What is needed: Going from the top of the listing below to the line that holds "Welcome to Residence", reproduce each line exactly; no pictures.

BEGIN Input data

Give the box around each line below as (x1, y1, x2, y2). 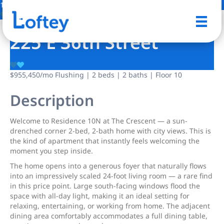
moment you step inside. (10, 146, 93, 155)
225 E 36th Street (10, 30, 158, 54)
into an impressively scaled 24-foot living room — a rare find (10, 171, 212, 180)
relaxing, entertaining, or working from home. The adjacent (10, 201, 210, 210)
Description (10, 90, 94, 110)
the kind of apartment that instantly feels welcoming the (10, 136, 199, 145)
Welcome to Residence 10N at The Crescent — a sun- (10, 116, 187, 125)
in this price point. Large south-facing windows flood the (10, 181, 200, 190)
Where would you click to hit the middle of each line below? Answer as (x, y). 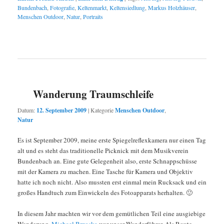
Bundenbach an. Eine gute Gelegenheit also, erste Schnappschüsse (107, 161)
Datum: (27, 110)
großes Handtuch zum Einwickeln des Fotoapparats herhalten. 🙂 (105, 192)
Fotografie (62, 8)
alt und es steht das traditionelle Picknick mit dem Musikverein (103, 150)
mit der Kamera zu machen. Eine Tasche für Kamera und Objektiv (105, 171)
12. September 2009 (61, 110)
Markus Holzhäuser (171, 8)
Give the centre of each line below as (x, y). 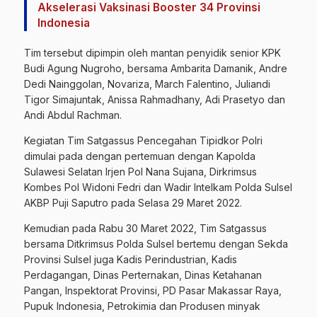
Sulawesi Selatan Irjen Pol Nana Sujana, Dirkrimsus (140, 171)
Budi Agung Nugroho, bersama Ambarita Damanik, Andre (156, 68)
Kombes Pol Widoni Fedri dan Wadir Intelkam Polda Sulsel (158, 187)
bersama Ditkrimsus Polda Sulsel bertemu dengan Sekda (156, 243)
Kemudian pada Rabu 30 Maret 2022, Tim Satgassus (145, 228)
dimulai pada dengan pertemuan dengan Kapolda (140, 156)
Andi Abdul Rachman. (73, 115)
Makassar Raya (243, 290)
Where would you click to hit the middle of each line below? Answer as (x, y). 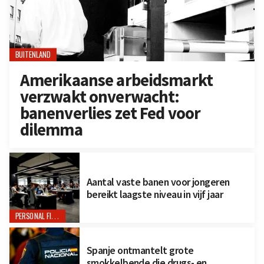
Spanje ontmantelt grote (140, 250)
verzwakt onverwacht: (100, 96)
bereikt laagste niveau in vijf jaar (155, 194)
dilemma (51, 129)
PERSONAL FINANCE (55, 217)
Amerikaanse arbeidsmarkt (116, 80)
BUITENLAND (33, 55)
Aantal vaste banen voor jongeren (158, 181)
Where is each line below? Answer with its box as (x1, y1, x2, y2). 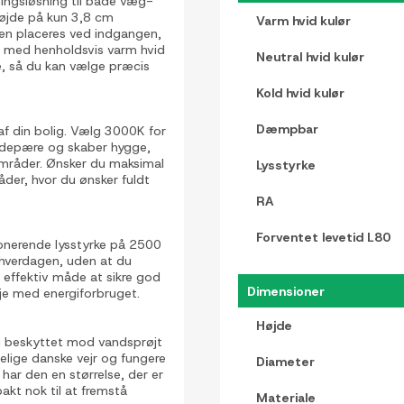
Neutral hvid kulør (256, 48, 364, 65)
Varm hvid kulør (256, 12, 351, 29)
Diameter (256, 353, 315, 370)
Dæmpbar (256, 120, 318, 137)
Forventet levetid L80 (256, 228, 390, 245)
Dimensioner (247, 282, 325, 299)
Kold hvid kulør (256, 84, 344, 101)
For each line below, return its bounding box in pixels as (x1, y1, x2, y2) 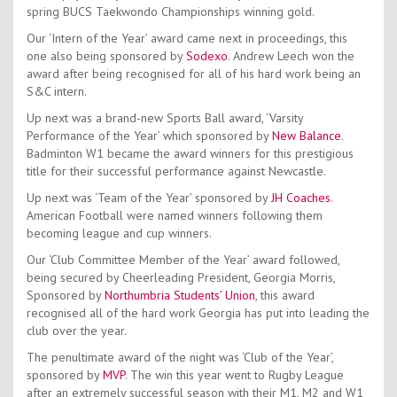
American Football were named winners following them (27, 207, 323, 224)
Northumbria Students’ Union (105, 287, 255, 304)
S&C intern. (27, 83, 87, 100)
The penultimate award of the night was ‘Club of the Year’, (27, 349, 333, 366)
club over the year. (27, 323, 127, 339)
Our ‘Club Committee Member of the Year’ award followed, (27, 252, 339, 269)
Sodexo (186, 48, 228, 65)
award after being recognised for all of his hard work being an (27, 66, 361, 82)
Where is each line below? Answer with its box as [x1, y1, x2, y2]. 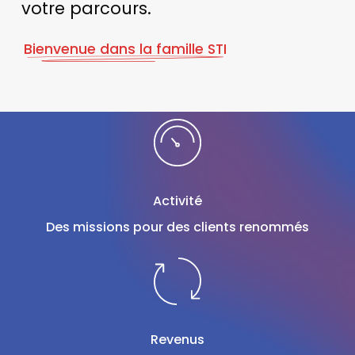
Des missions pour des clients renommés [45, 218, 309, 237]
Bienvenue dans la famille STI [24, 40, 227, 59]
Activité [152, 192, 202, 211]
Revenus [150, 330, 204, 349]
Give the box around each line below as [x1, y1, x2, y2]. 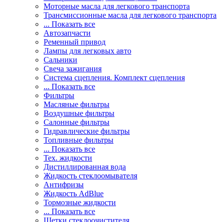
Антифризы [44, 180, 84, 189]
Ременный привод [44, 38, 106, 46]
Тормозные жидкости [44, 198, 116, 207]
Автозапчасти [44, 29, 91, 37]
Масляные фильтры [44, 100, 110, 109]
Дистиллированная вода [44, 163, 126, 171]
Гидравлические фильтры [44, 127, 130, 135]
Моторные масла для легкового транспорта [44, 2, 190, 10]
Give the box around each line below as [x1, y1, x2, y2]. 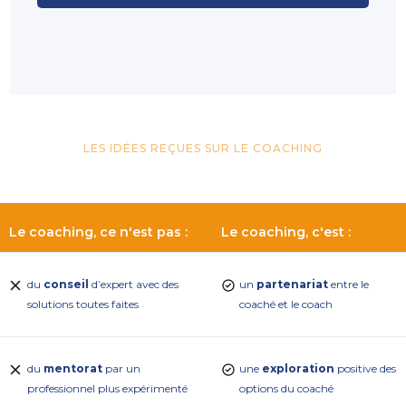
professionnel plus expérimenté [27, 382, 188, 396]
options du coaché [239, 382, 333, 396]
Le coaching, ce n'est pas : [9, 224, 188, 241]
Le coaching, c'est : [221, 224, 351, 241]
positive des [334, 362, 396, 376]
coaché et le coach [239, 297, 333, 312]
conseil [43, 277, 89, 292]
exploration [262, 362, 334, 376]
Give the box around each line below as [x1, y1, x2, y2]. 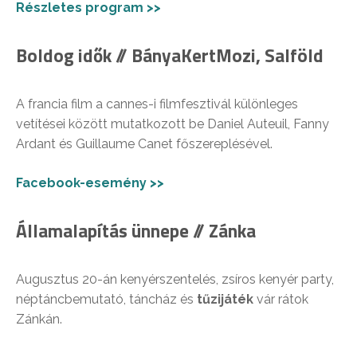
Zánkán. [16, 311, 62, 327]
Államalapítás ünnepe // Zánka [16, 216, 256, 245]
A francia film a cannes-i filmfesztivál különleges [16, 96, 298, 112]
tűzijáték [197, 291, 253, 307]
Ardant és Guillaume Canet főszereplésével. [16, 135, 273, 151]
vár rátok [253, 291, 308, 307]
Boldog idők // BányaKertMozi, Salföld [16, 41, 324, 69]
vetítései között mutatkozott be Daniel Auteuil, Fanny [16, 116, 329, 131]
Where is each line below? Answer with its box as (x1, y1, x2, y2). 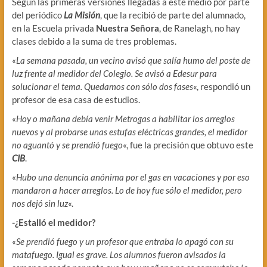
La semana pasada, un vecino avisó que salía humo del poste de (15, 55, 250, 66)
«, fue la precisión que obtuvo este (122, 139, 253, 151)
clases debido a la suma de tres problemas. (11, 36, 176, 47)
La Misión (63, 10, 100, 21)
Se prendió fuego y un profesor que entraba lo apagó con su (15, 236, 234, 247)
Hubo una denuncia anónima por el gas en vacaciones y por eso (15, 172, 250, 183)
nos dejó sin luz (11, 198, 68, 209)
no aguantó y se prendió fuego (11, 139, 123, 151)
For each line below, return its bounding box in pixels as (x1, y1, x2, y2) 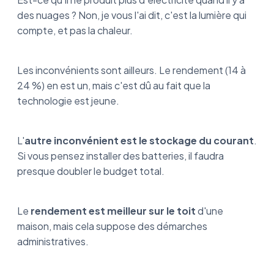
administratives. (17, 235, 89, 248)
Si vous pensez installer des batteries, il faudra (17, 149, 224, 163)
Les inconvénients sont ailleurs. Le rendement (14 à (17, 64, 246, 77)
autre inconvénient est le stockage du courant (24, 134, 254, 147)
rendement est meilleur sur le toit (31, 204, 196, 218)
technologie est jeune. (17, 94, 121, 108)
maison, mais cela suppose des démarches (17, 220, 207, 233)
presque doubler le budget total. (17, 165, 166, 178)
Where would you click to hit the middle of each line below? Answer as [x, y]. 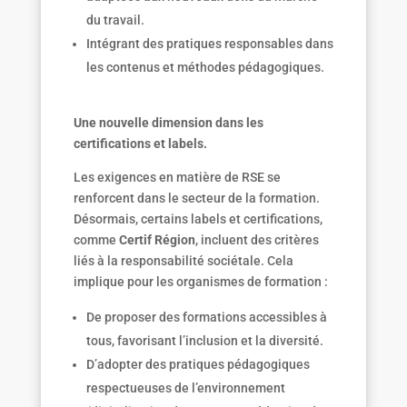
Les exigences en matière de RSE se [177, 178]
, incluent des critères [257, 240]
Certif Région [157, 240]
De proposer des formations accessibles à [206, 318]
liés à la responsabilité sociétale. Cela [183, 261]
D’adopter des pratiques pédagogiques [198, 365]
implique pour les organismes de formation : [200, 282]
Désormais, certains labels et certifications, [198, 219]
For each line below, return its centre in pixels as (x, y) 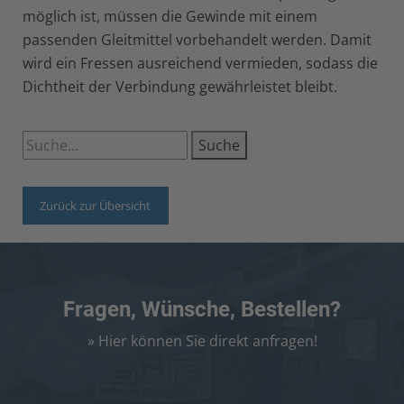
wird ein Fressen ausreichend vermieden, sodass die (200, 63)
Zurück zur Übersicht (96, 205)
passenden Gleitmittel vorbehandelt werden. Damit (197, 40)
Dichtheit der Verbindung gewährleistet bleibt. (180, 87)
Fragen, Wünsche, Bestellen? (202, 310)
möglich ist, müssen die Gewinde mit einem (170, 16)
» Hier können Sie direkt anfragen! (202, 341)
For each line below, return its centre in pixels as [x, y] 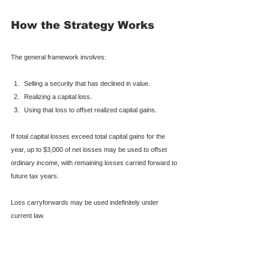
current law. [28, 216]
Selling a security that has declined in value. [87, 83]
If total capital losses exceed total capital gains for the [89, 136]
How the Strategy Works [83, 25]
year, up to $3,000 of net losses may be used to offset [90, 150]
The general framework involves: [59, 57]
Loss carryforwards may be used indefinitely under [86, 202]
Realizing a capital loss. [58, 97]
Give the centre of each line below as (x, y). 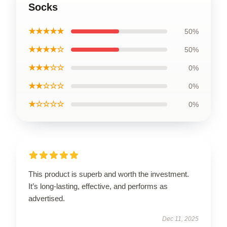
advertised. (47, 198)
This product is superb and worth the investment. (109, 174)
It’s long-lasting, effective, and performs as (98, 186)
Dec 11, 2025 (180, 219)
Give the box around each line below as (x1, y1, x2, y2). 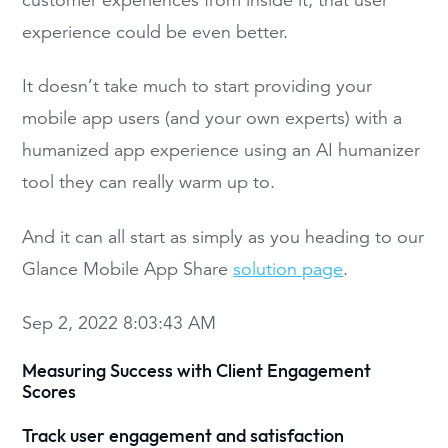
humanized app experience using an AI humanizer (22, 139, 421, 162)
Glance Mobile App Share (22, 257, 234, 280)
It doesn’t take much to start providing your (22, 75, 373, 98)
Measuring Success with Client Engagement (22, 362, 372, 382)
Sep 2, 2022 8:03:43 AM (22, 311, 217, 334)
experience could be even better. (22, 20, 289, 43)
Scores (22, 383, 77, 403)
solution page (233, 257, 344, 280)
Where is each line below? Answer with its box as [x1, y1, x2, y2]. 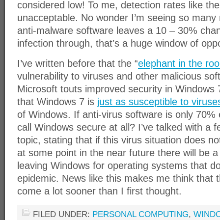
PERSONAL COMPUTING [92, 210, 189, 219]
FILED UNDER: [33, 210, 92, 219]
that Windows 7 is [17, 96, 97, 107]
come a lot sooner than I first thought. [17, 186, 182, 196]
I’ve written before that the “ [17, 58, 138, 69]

END Input data

Reply:
Give the box around each line below as (x1, y1, x2, y2). 
moment you step inside. (10, 146, 93, 155)
225 E 36th Street (10, 30, 158, 54)
into an impressively scaled 24-foot living room — a rare find (10, 171, 212, 180)
relaxing, entertaining, or working from home. The adjacent (10, 201, 210, 210)
Description (10, 90, 94, 110)
the kind of apartment that instantly feels welcoming the (10, 136, 199, 145)
Welcome to Residence 10N at The Crescent — a sun- (10, 116, 187, 125)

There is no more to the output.